When the initial analysis was extended to 25 other countries, an international surname mapping site ( was created in 2007. Google Analytics show that this site was visited by more than 3.6 million unique users between 2008 and 31 July 2013, with each spending over 3 minutes viewing 6 pages [4]. Visitors originate predominantly from the USA and UK, with significant numbers from the European continent. James Cheshire was commissioned by National Geographic (US print circulation 5m) to draw upon the research to create a map of surname distribution in the United States, which appeared in February 2011. [7]
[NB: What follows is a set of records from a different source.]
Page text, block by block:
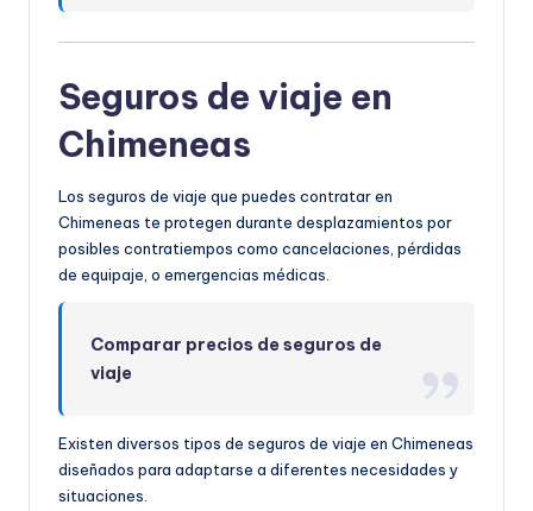
Seguros de viaje en
Chimeneas
Los seguros de viaje que puedes contratar en
Chimeneas te protegen durante desplazamientos por
posibles contratiempos como cancelaciones, pérdidas
de equipaje, o emergencias médicas.
Comparar precios de seguros de
viaje
Existen diversos tipos de seguros de viaje en Chimeneas
diseñados para adaptarse a diferentes necesidades y
situaciones.
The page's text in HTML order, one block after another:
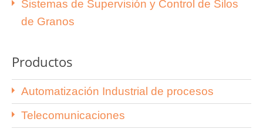
Sistemas de Supervisión y Control de Silos
de Granos
Productos
Automatización Industrial de procesos
Telecomunicaciones
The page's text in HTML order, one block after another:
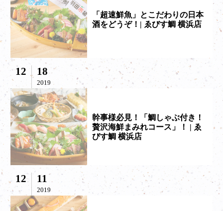
「超速鮮魚」とこだわりの日本
酒をどうぞ！| ゑびす鯛 横浜店
12 18
2019
幹事様必見！「鯛しゃぶ付き！
贅沢海鮮まみれコース」！ | ゑ
びす鯛 横浜店
12 11
2019
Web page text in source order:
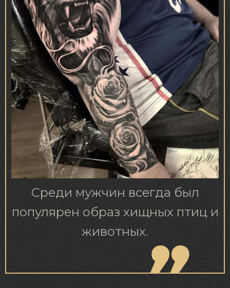
Среди мужчин всегда был
популярен образ хищных птиц и
животных.
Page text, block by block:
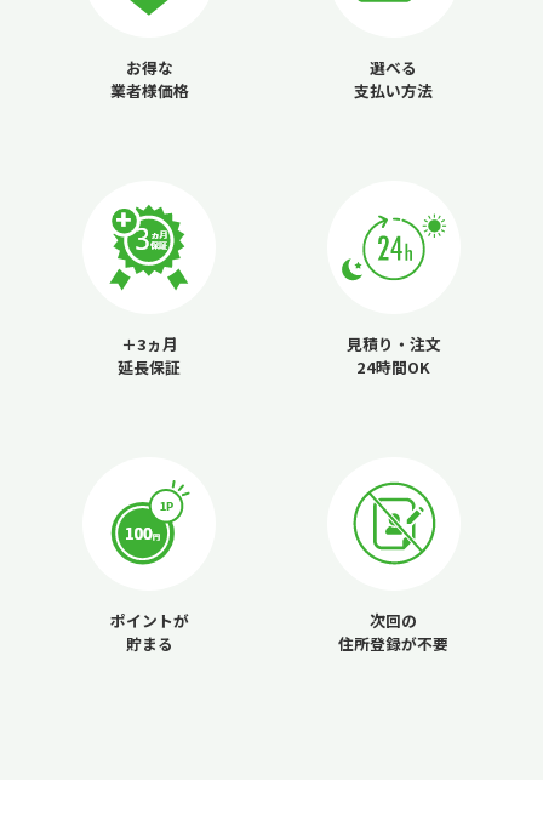
お得な
業者様価格
選べる
支払い方法
＋3ヵ月
延長保証
見積り・注文
24時間OK
ポイントが
貯まる
次回の
住所登録が不要
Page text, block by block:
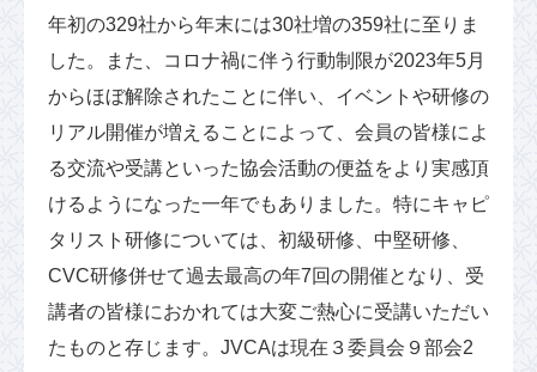
年初の329社から年末には30社増の359社に至りま
した。また、コロナ禍に伴う行動制限が2023年5月
からほぼ解除されたことに伴い、イベントや研修の
リアル開催が増えることによって、会員の皆様によ
る交流や受講といった協会活動の便益をより実感頂
けるようになった一年でもありました。特にキャピ
タリスト研修については、初級研修、中堅研修、
CVC研修併せて過去最高の年7回の開催となり、受
講者の皆様におかれては大変ご熱心に受講いただい
たものと存じます。JVCAは現在３委員会９部会2
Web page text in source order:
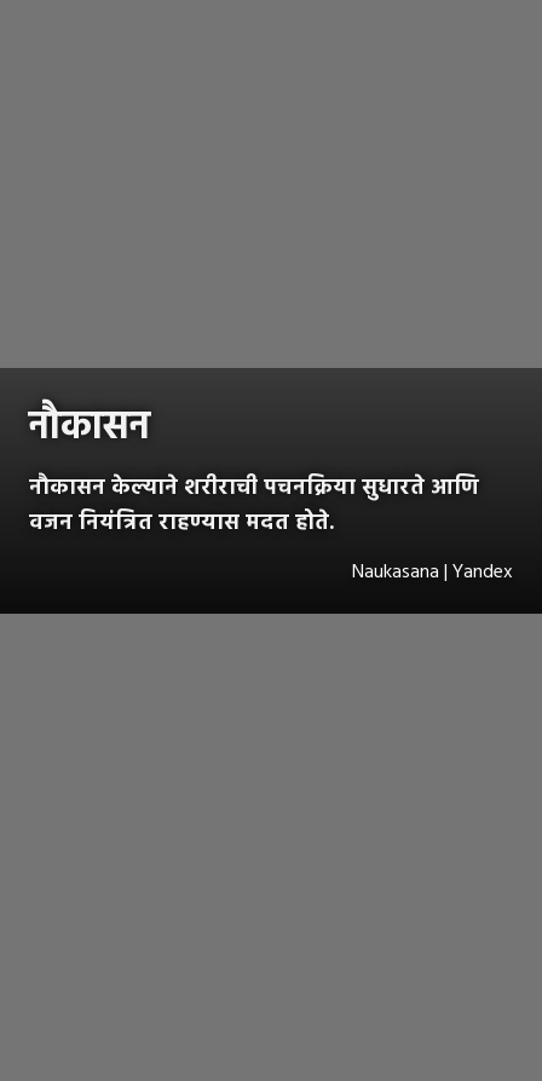
नौकासन
नौकासन केल्याने शरीराची पचनक्रिया सुधारते आणि
वजन नियंत्रित राहण्यास मदत होते.
Naukasana | Yandex
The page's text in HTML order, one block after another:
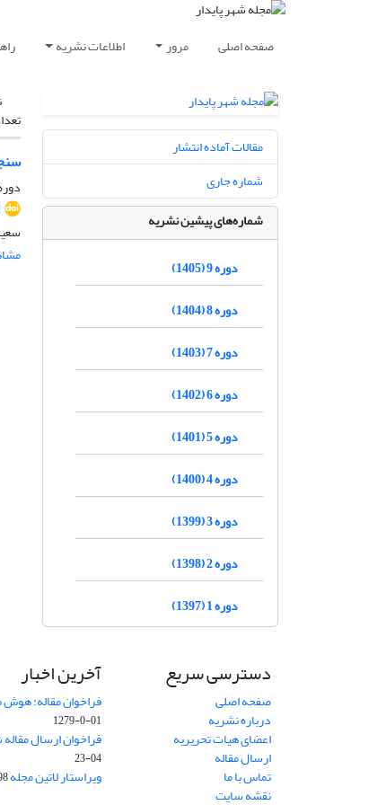
صفحه اصلی مرور اطلاعات نشریه
دوره 5، شماره 4، زمستان
مقالات آماده انتشار
شماره جاری
شماره‌های پیشین نشریه
دوره 9 (1405)
دوره 8 (1404)
دوره 7 (1403)
دوره 6 (1402)
دوره 5 (1401)
دوره 4 (1400)
دوره 3 (1399)
دوره 2 (1398)
دوره 1 (1397)
دسترسی سریع
صفحه اصلی
درباره نشریه
اعضای هیات تحریریه
ارسال مقاله
تماس با ما
نقشه سایت
آخرین اخبار
فراخوان مقاله:
01-0-1279
فراخوان ارسال مقاله
04-23
ویراستار لاتین مجله30
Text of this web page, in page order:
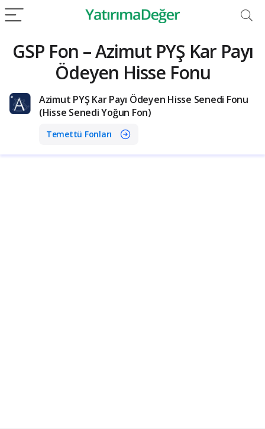
GSP Fon – Azimut PYŞ Kar Payı
Ödeyen Hisse Fonu
Azimut PYŞ Kar Payı Ödeyen Hisse Senedi Fonu
(Hisse Senedi Yoğun Fon)
Temettü Fonları

A Twitter names map of London ( was launched in December 2012 as part of the EPSRC Uncertainty of Identity project and building on names classification data. This was reproduced widely on high-circulation news websites, such as the Mail Online (24 April 2013; 170 comments, demonstrating engagement with research; 2.1m daily visitors) and Guardian (13 Dec 2012; nearly 1.4m daily visitors), collectively reaching up to 3.5m readers.

Interactive educational exhibits for museums, increasing public understanding of science: Capitalising on the popularity and user-friendliness of the research and the website, science museums have utilised the research in interactive exhibits and to improve their own presentation of science topics such as identity and genetics. To date, over four million visitors to various museums are estimated to have been exposed to this interactive exhibit, and its significance may be gauged by the relationships cemented with various museums during the impact period.

The At-Bristol science discovery centre used the research to develop an interactive exhibit for the Inside DNA exhibition (December 2007 to August 2008), making the understanding of genetics both engaging and personally relevant by enabling visitors to trace migration patterns by the spread of their own surnames. Inside DNA subsequently became a 5-year travelling exhibition and appeared at museums including National Museums Liverpool (September 2010 to February 2011; 1.2m visitors in this period), MOSI Manchester (May 2011 to November 2011; 536,000 visitors in this period), and Thinktank Birmingham (May 2012 to November 2012) [8]. Another interactive exhibit was developed with London Science Museum (approximately 2.7m visitors per annum) where the exhibit was included in the 'Who Am I?' interactive exhibition (2010-15); visitors engage with complex issues of identity, genetics and inheritance through reference to the changing geography of visitors' own family genealogies. In the first year alone (2010-11), an evaluation found the redeveloped `Who Am I?' gallery had over a million visitors (twice the expected number) [9]. In 2012, this research was selected for a display on Genetic Maps at the Royal Society's prestigious Summer Exhibition, showing how genetic makeup, names and facial characteristics are distributed across the UK (11,120 visitors, 3-8 July).

Most recently, the Glasgow Science Centre's £1.9 million BodyWorks exhibition has the Family Names interactive exhibit, based on Public Profiler, as a key part of its exhibit, which "aims to allow visitors to learn about genetics, inheritance and cell biology". From its opening in April 2013 to August 2013, the exhibit received "overwhelmingly positive feedback" and attracted over 143,000 visitors and over 32,000 school children [10].